В вас щастливо жили человеки.
Вот оно — царство справедливости, вечная мечта человечества: о мире без распрей, о равенстве всех людей, рожденных свободными и гордыми, когда их сердцами станет править лишь любовь к ближнему своему:
Станем, братцы, петь старую песню,
Как живали в первом веке люди.
Землю в части тогда не делили,
Ни раздоров, ни войны не знали.
Так, как ныне солнцем все довольны,
Так довольны были все землею…
Все свободны, все были богаты,
Все служили, все повелевали.
Их языком сердце говорило,
И в устах их правда обитала.
На сердцах их был закон написан:
Сам что хочешь, то желай другому.
Страх, почтенье неизвестны были,
Лишь любовь их правила сердцами.
Так прямые жили человеки…
Те минули золотые веки!
О златые золотые веки!
В вас щастливо жили человеки.
Наконец-то появился Сумароков!

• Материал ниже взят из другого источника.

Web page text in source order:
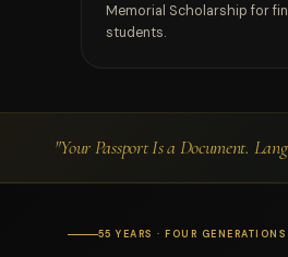
Memorial Scholarship for
students.
"Your Passport Is a Document.
55 YEARS · FOUR
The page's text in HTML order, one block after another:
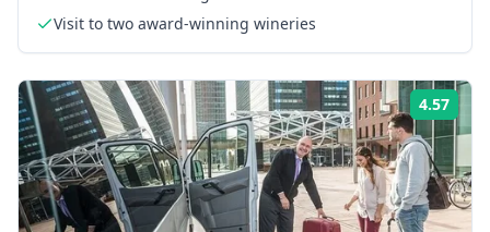
Visit to two award-winning wineries
4.57
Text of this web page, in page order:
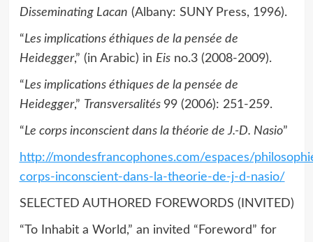
Disseminating Lacan (Albany: SUNY Press, 1996).
“Les implications éthiques de la pensée de
Heidegger,” (in Arabic) in Eisno.3 (2008-2009).
“Les implications éthiques de la pensée de
Heidegger,” Transversalités 99 (2006): 251-259.
“Le corps inconscient dans la théorie de J.-D. Nasio”
http://mondesfrancophones.com/espaces/
corps-inconscient-dans-la-theorie-de-j-d-nasio/
SELECTED AUTHORED FOREWORDS (INVITED)
“To Inhabit a World,” an invited “Foreword” for
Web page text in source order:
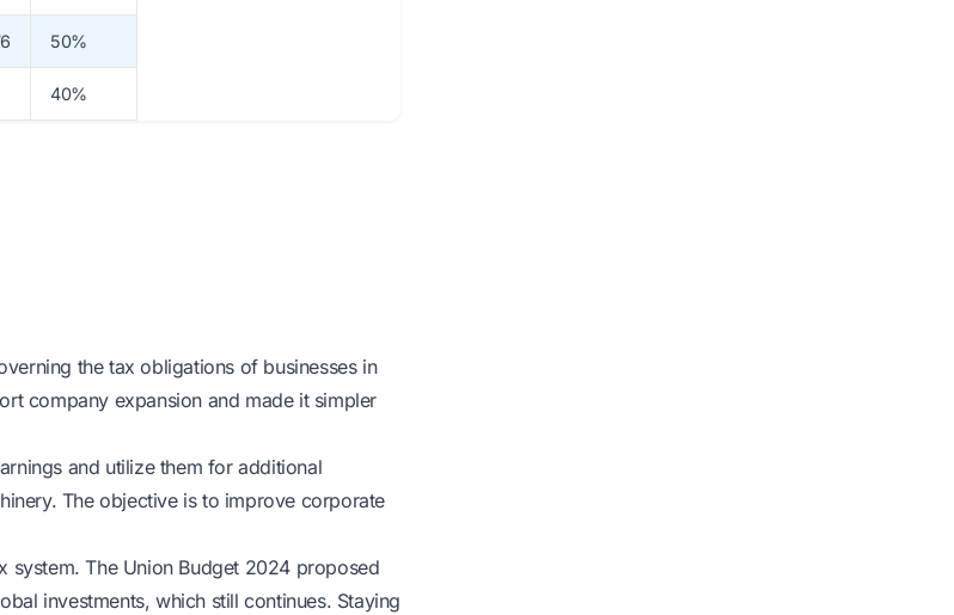
50%
40%
the tax obligations of businesses in
company expansion and made it simpler
and utilize them for additional
The objective is to improve corporate
system. The Union Budget 2024 proposed
investments, which still continues. Staying
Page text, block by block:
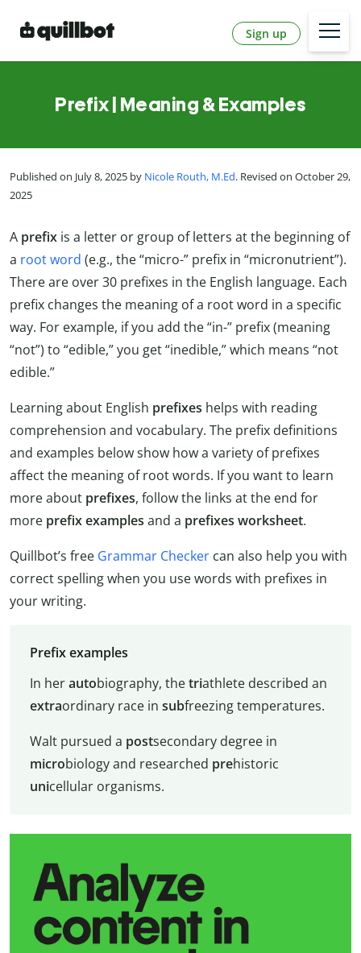
Sign up
Prefix | Meaning & Examples
Published on July 8, 2025 by Nicole Routh, M.Ed. Revised on October 29,
2025
A prefix is a letter or group of letters at the beginning of
a root word (e.g., the “micro-” prefix in “micronutrient”).
There are over 30 prefixes in the English language. Each
prefix changes the meaning of a root word in a specific
way. For example, if you add the “in-” prefix (meaning
“not”) to “edible,” you get “inedible,” which means “not
edible.”
Learning about English prefixes helps with reading
comprehension and vocabulary. The prefix definitions
and examples below show how a variety of prefixes
affect the meaning of root words. If you want to learn
more about prefixes, follow the links at the end for
more prefix examples and a prefixes worksheet.
Quillbot’s free Grammar Checker can also help you with
correct spelling when you use words with prefixes in
your writing.
Prefix examples
In herautobiography, thetriathlete described an
extraordinary race in subfreezing temperatures.
Walt pursued a postsecondary degree in
microbiology and researched prehistoric
unicellular organisms.

В день коронации ему был пожалован чин действительного статского советника, что приравнивалось к воинскому званию генерал-лейтенанта. Однако новоиспеченный генерал не только не возгордился, не только не остался благодарен государыне за высочайшую милость, но словно пощечину получил. Раздражение свое и скрывать не пытался.
— «Слово»-то мое тю-тю, Федор Григорьич! — с порога объявил он, забыв даже поздороваться. — Высочайше приказано даже не печатать: недовольна государыня штилем моим. Неуж я и писать разучился, а?
— А может, не в штиле дело-то, Александр Петрович?
— Тело и душа в поэзии едины, друг мой! Не понравилось, вишь, государыне, что правду я в своем «Слове» молвил. А кто ж, кроме поэта, самодержцу и правду-то скажет? Гришка, что ль, Орлов, дружок твой?
— Александр Петрович!..
— Ну-ну… Однако в одном указе уместились… — Сумароков посмотрел в потемневшие глаза Федора и поспешил обнять и облобызать его троекратно. — Ну, здравствуй. Прости меня, старика, совсем злой стал и болтаю лишнего. Вот и матушке, видно, в «Слове» своем наболтал. Однако я все же отыграюсь! — Он достал из кармана камзола листки. — Садись, слушай. Я ведь все равно кого надо проберу — не мытьем, так катаньем. Какой хор я тебе привез! — И он стал читать:
Прилетела на берег синица,
Из заполночнова моря,
Из захолодна океана:
Спрашивали гостейку приезжу,
За морем какия обряды.
— Это за морем, Федор Григорьич, — пояснил Сумароков. — Мы-то не ведаем, что там, за морем, вот синица нам и рассказывает:
Воеводы за морем правдивы;
Дьяк там цуками не ездит…
За морям в подрядах не крадут;
Откупы за морем не в моде…
Завтрем там истца не питают…
В землю денег за морем не прячут.
С крестьян там кожи не сдирают,
Деревень на карты там не ставят,
За морем людьми не торгуют…
За морем ума не пропивают.
Сильныя бессильных там не давят…
Лутче работящий там крестьянин,
Нежель господин тунеядец…
«Вот тебе и хор», — только и подумал Федор. У Сумарокова же глаза заблестели, когда он кончил читать.
— Лихо?
— Это за морем так, Александр Петрович?
— За морем, Федор Григорьич, за морем.
Федор от души рассмеялся. Александр Петрович нахмурил брови, хотел, видно, обидеться, но махнул рукой и тоже рассмеялся.
— Ах, Федор Григорьич, неужли думаешь, я сам не ведаю, что творю. Ведаю. А поди ж ты, знаю, что не то болтаю, а остановиться не могу. Так и ведет меня, так и ведет… — Сумароков посмотрел на листки свои и решительно положил их на стол. — А все ж ты дай государыне почитать.
— Александр Петрович! — взмолился Федор, жалея старого поэта. — И охота вам снова на рожон нарываться? Будет вам, пожалуй, и «Слова».